Jacopo A. Vitale, Matteo Bonato, Lorenzo Petrucci, Giorgio Zucca, Antonio La Torre, and Giuseppe Banfi
Purpose: Little is known about the effect of sleep restriction (SR) on different domains of athletes’ physical performance. Therefore, the aim of this randomized, counterbalanced, and crossover study was to evaluate the effect of acute SR on sport-specific technical and athletic performance in male junior tennis players. Methods: Tennis players (N = 12; age 15.4 ± 2.6 y) were randomly allocated to either a sleep-restriction condition (SR, n = 6), where they experienced acute sleep restriction the night before the test session (≤5 h of sleep), or to a control condition (CON, n = 6), where they followed their habitual sleep–wake routines. Testing procedures included 20 left and right serves, 15 forehand and backhand crosscourt shots, and a repeated-sprint-ability test (RSA).
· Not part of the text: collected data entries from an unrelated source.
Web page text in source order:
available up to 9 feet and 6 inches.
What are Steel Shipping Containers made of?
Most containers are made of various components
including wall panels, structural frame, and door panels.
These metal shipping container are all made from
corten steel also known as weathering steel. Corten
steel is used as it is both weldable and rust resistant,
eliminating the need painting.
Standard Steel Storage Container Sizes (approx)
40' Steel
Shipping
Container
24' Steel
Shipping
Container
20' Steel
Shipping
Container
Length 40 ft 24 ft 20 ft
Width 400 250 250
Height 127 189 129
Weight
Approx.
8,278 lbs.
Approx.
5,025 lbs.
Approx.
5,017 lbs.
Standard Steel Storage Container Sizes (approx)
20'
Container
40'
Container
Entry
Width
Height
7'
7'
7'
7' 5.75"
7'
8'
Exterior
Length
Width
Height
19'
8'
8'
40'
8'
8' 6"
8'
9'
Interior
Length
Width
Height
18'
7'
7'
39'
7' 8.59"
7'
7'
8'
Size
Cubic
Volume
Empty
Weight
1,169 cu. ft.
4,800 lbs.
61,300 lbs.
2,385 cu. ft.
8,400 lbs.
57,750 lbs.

The accuracy of serves and shots was considered for further analysis. One week later, players of SR joined CON, and players of CON experienced SR, and all test procedures were repeated. Results: Significant decrease in the accuracy of right (−17.5%, P = .010, effect size [ES] = 1.0, moderate) and left serve (−14.1%, P = .014, ES = 1.2, large), crosscourt backhand (−23.9%, P = .003, ES ≥ 2.0, very large), and forehand shot (−15.6%, P = .014, ES = 1.1, moderate) were observed in SR compared to CON, while RSA was similar in both conditions. Conclusion: Coaches and athletes at the team and individual level should be aware that 1 night of SR affects sport-specific but not athletic performance in tennis players.